Python snippets: Cleaning up empty/nearly empty directories
Last month, I wrote about some tools I’d been using to clear disk space on my Mac. I’ve been continuing to clean up my mess of files and folders as I try to simplify my hard drive, and there are two new scripts I’ve been using to help me. Neither is particularly complicated, but I thought they were worth writing up properly.
Depending on how messy your disk is, these may or may not be useful to you – but they’ve saved a lot of time for me.
Of course, you should always be very careful of code that deletes or rearranges files on your behalf, and make sure you have good backups before you start.
Deleting (nearly) empty directories
As I rearrange, delete or de-duplicate old files, I can often end up with empty directories. When they’re not holding anything, they only clutter up my disk. I’d like to get rid of them, but they’re often nested quite heavily – I’d like to delete them automatically where possible.
In my last post, I mentioned the Unix find
utility. It’s possible to use find
to delete empty directories like so:
$ find <path_to_dir> -type d -empty -delete
But this only works if the directory is truly empty – no files or subdirectories.
Unfortunately, a directory can appear to be empty in the Finder, but still contain some hidden items. Any file whose name starts with a dot is treated as a hidden file: this includes the infamous .DS_Store
file, old .git
directories, and other developer cruft. If any of those are present, this command won’t touch the parent directory.
I don’t care about these hidden files: if the visible contents of the directory are gone, there’s nothing I care to salvage from those hidden files.
So when I’m clearing folders, I really want to delete anything that’s truly empty, or which only contains hidden files. For that, I use the following Python script:
import os
import shutil
while True:
to_delete = []
for root, dirs, _ in os.walk('.'):
for d in dirs:
full_path = os.path.join(root, d)
if all(s.startswith('.') for s in os.listdir(full_path)):
to_delete.append(full_path)
if to_delete:
for p in to_delete:
print(p)
shutil.rmtree(p)
else:
break
When run in a directory, it uses os.walk
to get every directory below the current path. For each directory, it uses os.listdir
to get the contents of the directory, and the generator in all()
is what determines whether the directory should be deleted. It checks that every filename in the directory starts with a .
– unless the directory is empty, in which case os.listdir
returns an empty list, and then the condition is trivially true.
It runs in a loop until it doesn’t find anything else to delete.

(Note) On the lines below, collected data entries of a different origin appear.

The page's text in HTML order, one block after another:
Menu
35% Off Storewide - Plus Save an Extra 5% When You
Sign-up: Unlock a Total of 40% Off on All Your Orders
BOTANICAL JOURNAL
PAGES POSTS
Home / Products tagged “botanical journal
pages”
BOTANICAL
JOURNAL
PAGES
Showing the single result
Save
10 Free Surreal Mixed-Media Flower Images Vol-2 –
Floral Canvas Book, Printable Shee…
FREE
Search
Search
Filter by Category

That’s because I often had parent directories whose only visible contents were other empty directories – and once the script ran, those parents became eligible for deletion. Letting the script run repeatedly saves me invoking it multiple times.

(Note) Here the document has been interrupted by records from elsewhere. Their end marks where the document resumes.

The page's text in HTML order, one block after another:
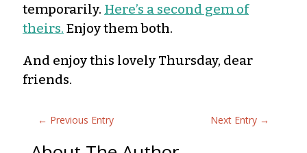
temporarily. Here’s a second gem of
theirs. Enjoy them both.
And enjoy this lovely Thursday, dear
friends.
← Previous Entry Next Entry →
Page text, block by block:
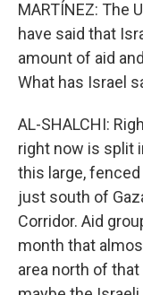
MARTÍNEZ: The
have said that
amount of aid
What has Israel
AL-SHALCHI:
right now is split
this large,
just south of
Corridor. Aid
month that
area north of
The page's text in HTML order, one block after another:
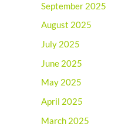
September 2025
August 2025
July 2025
June 2025
May 2025
April 2025
March 2025
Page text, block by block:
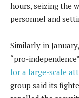
hours, seizing the
personnel and
Similarly in
“pro-
for a large-scale
group said its

Flattening a set of nested directories
Among my many crufty old folders, I’ve got directories that have many layers of nesting. A typical example is old Photos.app libraries, which look something like this:
Photos Library.photoslibrary/
Masters/
2012/
03/
20/
20120320-221722/
IMG_0020.PNG
And that’s for one file: there are hundreds of similar paths for my other photos. Yuck!

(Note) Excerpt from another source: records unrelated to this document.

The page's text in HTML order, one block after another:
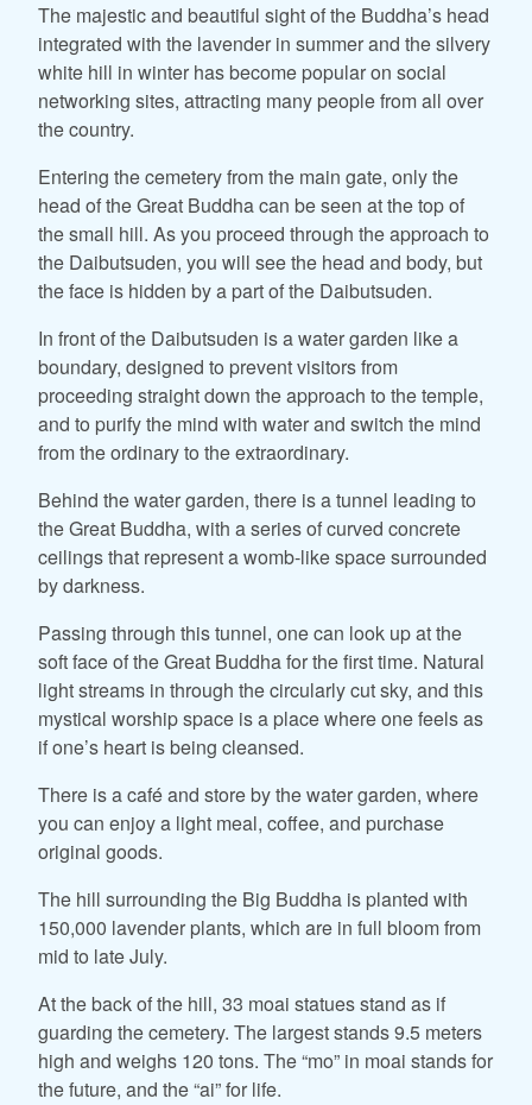
The majestic and beautiful sight of the Buddha’s head
integrated with the lavender in summer and the silvery
white hill in winter has become popular on social
networking sites, attracting many people from all over
the country.
Entering the cemetery from the main gate, only the
head of the Great Buddha can be seen at the top of
the small hill. As you proceed through the approach to
the Daibutsuden, you will see the head and body, but
the face is hidden by a part of the Daibutsuden.
In front of the Daibutsuden is a water garden like a
boundary, designed to prevent visitors from
proceeding straight down the approach to the temple,
and to purify the mind with water and switch the mind
from the ordinary to the extraordinary.
Behind the water garden, there is a tunnel leading to
the Great Buddha, with a series of curved concrete
ceilings that represent a womb-like space surrounded
by darkness.
Passing through this tunnel, one can look up at the
soft face of the Great Buddha for the first time. Natural
light streams in through the circularly cut sky, and this
mystical worship space is a place where one feels as
if one’s heart is being cleansed.
There is a café and store by the water garden, where
you can enjoy a light meal, coffee, and purchase
original goods.
The hill surrounding the Big Buddha is planted with
150,000 lavender plants, which are in full bloom from
mid to late July.
At the back of the hill, 33 moai statues stand as if
guarding the cemetery. The largest stands 9.5 meters
high and weighs 120 tons. The “mo” in moai stands for
the future, and the “ai” for life.

When I find a directory like this with lots of deep nesting, I really want to pull up the individual files, and discard the structure – it’s usually not useful. It’s much easier to look through all the files when they’re all together, not scattered across dozens of individual directories.
So once again, to Python:
import os
import shutil
for root, _, files in os.walk('.'):
for f in files:
if os.path.exists(f):
continue
else:
shutil.move(os.path.join(root, f), f)
Like the last script, I’m using os.walk
, but this time I’m interested in the individual files. Run inside a directory, it grabs every file in a subdirectory, and hoists it into the current directory.
If a tree has multiple files with the same name, I only move the first: in practice, naming conflicts were rare enough that I could just deal with them by hand.
Once I’ve run this, I usually run the first script as well: this creates a lot of empty directories I no longer care about. Voila: a nested structure is reduced to a single directory of files, which can be processed or deleted with ease.